• **RECORDS FOR THIS EXERCISE**
____

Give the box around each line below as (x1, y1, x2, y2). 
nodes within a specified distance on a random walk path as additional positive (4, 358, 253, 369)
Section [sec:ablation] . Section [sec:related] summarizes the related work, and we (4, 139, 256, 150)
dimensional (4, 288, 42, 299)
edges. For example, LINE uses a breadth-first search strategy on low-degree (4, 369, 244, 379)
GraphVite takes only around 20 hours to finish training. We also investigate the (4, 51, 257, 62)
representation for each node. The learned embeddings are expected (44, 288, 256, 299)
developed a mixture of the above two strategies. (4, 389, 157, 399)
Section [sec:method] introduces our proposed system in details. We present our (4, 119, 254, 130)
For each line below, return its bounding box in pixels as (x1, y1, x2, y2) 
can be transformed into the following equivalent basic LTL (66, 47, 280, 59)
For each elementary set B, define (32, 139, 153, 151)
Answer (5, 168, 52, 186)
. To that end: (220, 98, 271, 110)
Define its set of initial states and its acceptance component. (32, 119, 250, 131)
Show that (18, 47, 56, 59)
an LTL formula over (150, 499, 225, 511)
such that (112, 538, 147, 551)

____

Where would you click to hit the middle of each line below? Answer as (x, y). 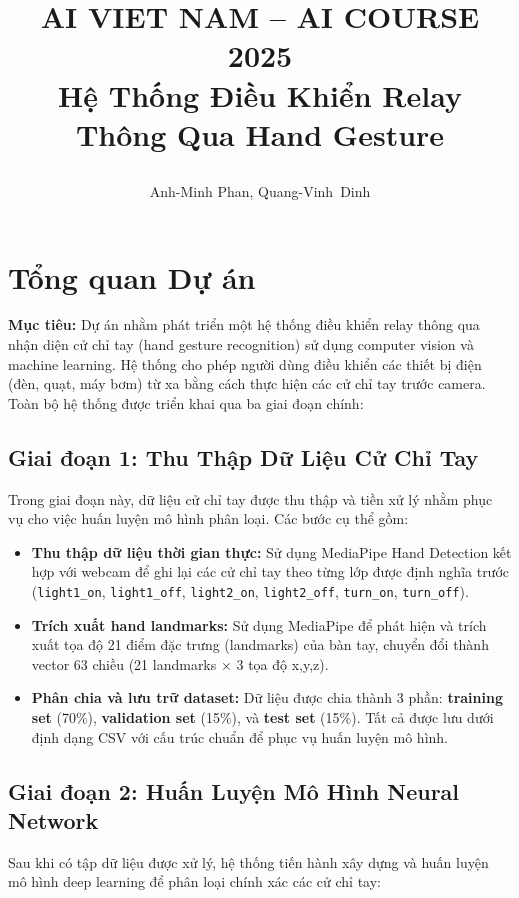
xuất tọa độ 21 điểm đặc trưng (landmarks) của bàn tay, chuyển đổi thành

____

• **AIM OF THE TASK**
What you give back should be exactly the lines of the data above from the line with "Answer (5, 168, 52, 186)" through the line with "such that (112, 538, 147, 551)", both of those included, and nothing more.

• **ANSWER SPACE**
Answer (5, 168, 52, 186)
. To that end: (220, 98, 271, 110)
Define its set of initial states and its acceptance component. (32, 119, 250, 131)
Show that (18, 47, 56, 59)
an LTL formula over (150, 499, 225, 511)
such that (112, 538, 147, 551)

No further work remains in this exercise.